» **DESCRIPTION OF THE TASK**
Your task is to copy each line of the material below that includes "Kenosha".
####
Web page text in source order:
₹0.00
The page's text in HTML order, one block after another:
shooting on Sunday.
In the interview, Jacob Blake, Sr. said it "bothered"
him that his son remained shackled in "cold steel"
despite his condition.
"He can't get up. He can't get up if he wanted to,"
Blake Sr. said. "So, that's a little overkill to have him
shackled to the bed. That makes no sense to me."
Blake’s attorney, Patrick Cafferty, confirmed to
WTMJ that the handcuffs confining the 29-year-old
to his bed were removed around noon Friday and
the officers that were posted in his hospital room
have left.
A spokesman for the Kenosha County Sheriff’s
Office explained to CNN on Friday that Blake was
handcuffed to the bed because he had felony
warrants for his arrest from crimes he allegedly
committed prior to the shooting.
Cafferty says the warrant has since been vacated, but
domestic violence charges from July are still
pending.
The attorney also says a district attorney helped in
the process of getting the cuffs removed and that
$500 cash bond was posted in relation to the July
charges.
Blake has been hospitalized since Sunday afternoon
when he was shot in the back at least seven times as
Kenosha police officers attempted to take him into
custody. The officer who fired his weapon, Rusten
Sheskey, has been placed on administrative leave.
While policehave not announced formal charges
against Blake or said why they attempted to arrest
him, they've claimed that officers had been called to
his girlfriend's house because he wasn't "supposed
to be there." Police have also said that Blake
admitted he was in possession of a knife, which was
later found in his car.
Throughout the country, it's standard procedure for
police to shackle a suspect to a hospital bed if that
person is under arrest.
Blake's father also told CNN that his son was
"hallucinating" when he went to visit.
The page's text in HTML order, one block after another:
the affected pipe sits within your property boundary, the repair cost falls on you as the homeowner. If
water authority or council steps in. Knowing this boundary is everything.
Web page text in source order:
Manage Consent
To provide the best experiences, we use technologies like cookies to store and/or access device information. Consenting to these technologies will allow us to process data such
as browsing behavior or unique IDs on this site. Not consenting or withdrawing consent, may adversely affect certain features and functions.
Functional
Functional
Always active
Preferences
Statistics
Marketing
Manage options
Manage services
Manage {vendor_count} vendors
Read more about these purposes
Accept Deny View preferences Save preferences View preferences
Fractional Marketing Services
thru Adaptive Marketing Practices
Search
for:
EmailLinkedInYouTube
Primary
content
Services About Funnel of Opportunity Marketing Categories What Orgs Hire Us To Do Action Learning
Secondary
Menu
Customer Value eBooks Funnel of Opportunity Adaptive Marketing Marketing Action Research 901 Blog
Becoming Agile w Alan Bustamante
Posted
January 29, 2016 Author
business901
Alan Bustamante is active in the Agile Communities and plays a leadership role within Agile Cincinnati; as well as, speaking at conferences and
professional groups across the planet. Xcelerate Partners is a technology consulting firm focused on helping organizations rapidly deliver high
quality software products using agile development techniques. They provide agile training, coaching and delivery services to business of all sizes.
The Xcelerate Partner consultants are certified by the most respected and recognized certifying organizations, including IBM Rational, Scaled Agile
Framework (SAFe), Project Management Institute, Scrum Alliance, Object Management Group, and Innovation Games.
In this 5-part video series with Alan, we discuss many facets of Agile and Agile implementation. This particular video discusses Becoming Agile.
####
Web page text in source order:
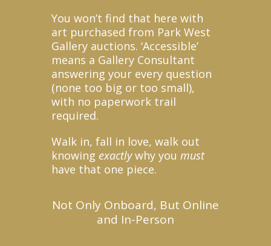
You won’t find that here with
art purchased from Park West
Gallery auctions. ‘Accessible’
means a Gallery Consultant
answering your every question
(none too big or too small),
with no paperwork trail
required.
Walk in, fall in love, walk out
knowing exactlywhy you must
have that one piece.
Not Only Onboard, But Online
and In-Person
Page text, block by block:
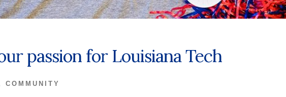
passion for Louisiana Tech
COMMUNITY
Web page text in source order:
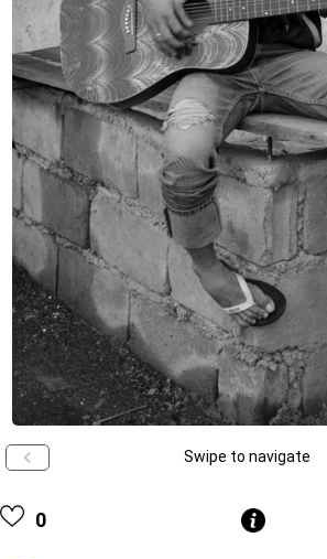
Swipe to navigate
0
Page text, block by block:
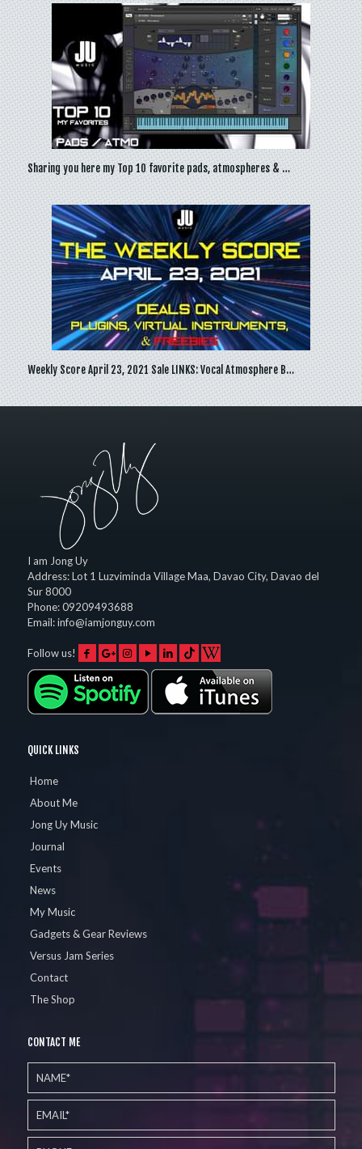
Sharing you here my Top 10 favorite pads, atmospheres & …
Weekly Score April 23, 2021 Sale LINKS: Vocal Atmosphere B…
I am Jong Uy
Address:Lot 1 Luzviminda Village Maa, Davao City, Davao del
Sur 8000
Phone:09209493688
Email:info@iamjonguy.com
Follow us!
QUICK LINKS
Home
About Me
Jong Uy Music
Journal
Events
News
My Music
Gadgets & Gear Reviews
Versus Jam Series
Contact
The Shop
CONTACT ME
####
» **YOUR SOLUTION**
A spokesman for the Kenosha County Sheriff’s
Kenosha police officers attempted to take him into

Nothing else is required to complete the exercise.